I have faced an issue with running enrich process on AWS. It was working great for almost a year, but for some reason (our traffic is growing + number of events is growing also) I get a failed pipeline. In logs I have found root cause of failed enrich process:
Container killed by YARN for exceeding memory limits. (5.6Gb of 5.5Gb)
I was using 4 core m4.large instances + 1 master node with the same type m4.large.
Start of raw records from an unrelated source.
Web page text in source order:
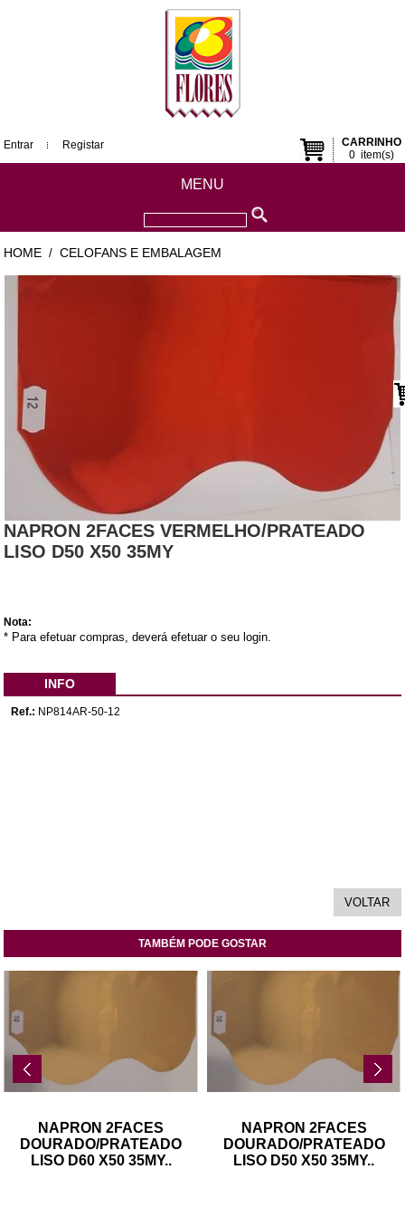
CARRINHO
0item(s)
Entrar Registar
MENU
HOME / CELOFANS E EMBALAGEM
NAPRON 2FACES VERMELHO/PRATEADO
LISO D50 X50 35MY
Nota:
* Para efetuar compras, deverá efetuar o seu login.
INFO
Ref.: NP814AR-50-12
TAMBÉM PODE GOSTAR
NAPRON 2FACES
DOURADO/PRATEADO
LISO D60 X50 35MY..
NAPRON 2FACES
DOURADO/PRATEADO
LISO D50 X50 35MY..

I was looking for possible solutions of that issue and what I found is enable option spark.yarn.executor.memoryOverhead: “true” and advice to increase number of instances + improve types. I have switch to 6 m4.2xlarge nodes and rerun it. Now I get an error:
am container exited with exitcode 137, looker deeper in logs I managed to find out explain of that issue:
java.lang.OutOfMemoryError: Java heap space.
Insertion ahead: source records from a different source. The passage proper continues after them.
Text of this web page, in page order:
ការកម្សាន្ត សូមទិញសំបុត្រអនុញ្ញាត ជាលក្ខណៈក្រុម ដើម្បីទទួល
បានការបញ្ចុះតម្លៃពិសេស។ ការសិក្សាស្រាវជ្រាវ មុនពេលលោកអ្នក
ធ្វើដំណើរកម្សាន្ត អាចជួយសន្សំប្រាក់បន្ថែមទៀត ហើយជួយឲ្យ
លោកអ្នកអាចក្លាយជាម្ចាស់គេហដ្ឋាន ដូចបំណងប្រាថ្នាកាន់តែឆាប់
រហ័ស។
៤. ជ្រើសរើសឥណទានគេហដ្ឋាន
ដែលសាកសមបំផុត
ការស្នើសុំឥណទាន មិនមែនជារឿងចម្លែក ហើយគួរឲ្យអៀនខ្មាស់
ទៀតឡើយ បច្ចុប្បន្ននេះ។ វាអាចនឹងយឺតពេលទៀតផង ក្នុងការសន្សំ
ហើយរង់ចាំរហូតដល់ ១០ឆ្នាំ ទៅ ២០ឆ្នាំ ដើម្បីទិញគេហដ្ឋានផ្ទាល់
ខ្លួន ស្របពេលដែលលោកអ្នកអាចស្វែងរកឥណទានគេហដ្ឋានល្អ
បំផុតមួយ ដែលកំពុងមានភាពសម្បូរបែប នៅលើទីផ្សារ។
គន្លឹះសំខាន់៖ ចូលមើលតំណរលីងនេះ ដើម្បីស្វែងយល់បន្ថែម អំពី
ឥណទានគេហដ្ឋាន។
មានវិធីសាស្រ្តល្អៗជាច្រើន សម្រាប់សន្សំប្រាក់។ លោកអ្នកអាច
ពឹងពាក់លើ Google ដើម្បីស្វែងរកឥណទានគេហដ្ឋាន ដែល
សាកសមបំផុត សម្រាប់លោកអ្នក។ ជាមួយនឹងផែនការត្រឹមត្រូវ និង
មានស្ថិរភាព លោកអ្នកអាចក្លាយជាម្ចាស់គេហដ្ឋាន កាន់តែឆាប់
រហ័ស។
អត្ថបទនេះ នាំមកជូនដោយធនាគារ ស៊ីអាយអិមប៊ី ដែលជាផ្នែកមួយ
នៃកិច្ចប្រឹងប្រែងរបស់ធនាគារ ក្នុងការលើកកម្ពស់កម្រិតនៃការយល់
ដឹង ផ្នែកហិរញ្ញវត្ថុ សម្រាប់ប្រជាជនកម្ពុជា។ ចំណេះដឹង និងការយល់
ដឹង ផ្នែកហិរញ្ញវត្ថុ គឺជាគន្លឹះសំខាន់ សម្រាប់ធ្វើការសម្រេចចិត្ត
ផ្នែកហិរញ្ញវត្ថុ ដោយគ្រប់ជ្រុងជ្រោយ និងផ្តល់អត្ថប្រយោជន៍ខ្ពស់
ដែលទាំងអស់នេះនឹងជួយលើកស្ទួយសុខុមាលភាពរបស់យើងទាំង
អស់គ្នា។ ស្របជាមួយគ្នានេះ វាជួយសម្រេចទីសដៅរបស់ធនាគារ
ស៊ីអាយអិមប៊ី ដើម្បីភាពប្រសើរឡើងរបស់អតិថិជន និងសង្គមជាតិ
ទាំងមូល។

So every time I’m facing out of memory issue. I have check amount of files that placed in my enrich input directory and they are about 1.8Gb in total. Any advise how can I clarify the rootcause and fix it? Should I try increase number of node?
Update: I have try custom config recomendation mentioned here, also try to use 6 r4.2xlarge instances and still no luck. My monitoring tab on that cluster looks like so:
Still looking for any help on this issue.
@sphinks, it is of paramount importance to configure your Spark and the cluster according to the volume of data to be processed. This roughly correlated to the total size of the files/logs.
Note just bumping the number of nodes is likely not help as the resource usage is controlled by Spark configuration. Spark jobs are memory hungry and the workers need to be optimized based on the nodes composing EMR cluster. There are plenty of examples of how Spark needs to be configured in this forum.
I just give one more here. If say you utilize 1x
r4.8xlarge core node the Spark configuration would be like this
You can use this post as a guide to Spark configuration.
@ihor I have tryed your suggested settings with 1 x r4.8xlarge. It was much longer doing coping data from s3 to hdfs comparing to 6 x r4.2xlarge. According to EMR console it was done 101,601 task out of 635,314 and failed due to error:
ERROR Executor: Exception in task 102185.0 in stage 0.0 (TID 102185) org.apache.spark.rpc.RpcTimeoutException: Futures timed out after [120 seconds]. This timeout is controlled by spark.rpc.askTimeout on all executors. Not sure what can I do in such case? Increase timeout? Any suggestions?
However, I met such idea: replace default GC with G1GC to minimize pauses.